WARNING: This article contains sexually explicit language and content and is intended for mature readers only.
Many relationships end up in peril because the man simply has to know everything about the woman's sexual past (due to his insecurity and personal inadequacies), and in most cases the man can't handle the information or revelation the women conveys to him about her past.
First of all, it's really none of his business. He perhaps didn't even know her back then so it really doesn't matter what she did or whom she did it with before she hooked up with him. The only thing that matters or should matter between the man and the woman (new couple) is their PRESENT or CURRENT relationship, the ideals they have in common and share, their compatibility, and sex life.

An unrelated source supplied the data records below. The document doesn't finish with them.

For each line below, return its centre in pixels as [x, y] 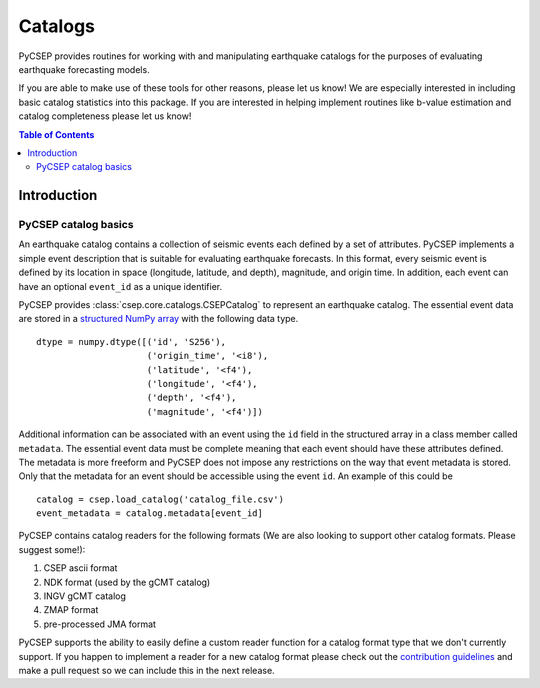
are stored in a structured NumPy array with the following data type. [158, 319]
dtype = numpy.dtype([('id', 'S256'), [131, 341]
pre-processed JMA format [100, 624]
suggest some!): [52, 549]
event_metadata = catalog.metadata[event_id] [150, 513]
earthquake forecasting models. [84, 69]
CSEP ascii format [80, 568]
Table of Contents [56, 134]
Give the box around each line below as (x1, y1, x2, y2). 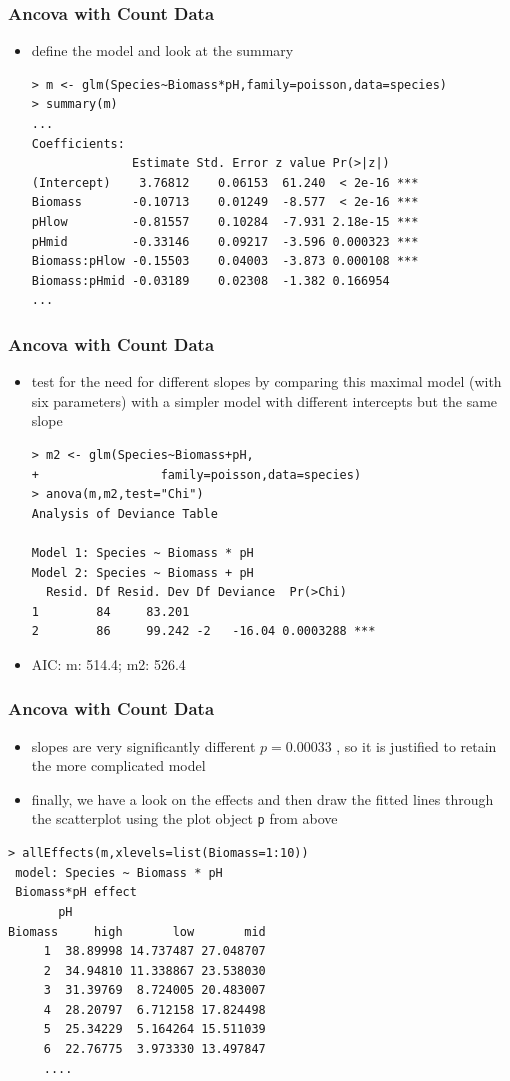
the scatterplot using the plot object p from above (31, 808, 338, 829)
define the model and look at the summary (31, 40, 294, 61)
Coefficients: (31, 136, 125, 151)
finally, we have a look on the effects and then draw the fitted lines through (31, 788, 494, 809)
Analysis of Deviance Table (31, 506, 218, 521)
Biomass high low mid (8, 924, 266, 939)
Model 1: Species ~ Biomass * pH (31, 545, 254, 560)
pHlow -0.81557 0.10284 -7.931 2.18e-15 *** (31, 214, 419, 229)
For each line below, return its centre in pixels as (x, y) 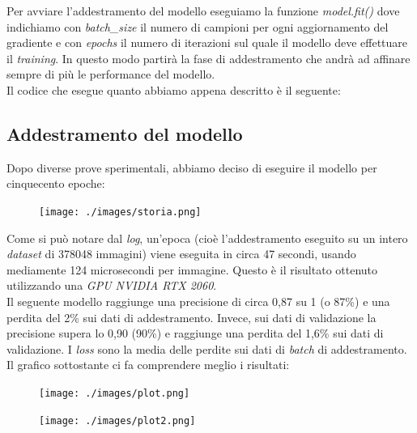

But too many times, a man will ask a woman what is really the wrong question to which he'll never receive the right answer to. He won't receive the right answer to his sexual inquiry because he wants an answer that soothes him, that doesn't deflate his sexual and masculine ego, that doesn't strike a blow to his already sexual insecurity, and that placates his anxiety.
Look men, it's none of your business how many blow jobs your woman gave to men before you. Just be happy you're receiving the blow job (fellatio) today!
It's none of your business who the first guy was that she blew or performed oral sex on. Just be glad and grateful she's licking and sucking on you TODAY!
It's none of your business if she has ever been with another woman. Just be glad she's with you TODAY!
It's none of your business if she was involved in a twosome (or threesome or foursome). Just be glad that you're in the twosome with yourself and her TODAY!
It's none of your business if she's ever been anally penetrated. If you're anal sexing her and she's letting you because she wants to, be glad and grateful that it's you she's letting hit the Hershey Highway.
Look, if you know in your heart of hearts that you can't handle certain answers, don't ask the questions in the first place. Be wise!
If you can't handle the possibility or fact of her swallowing another man's cum (semen) in her past, simply don't ask the question!
If you can't handle the possibility or fact that she was involved in lesbian sex acts or had an affair with a woman, don't ask the question!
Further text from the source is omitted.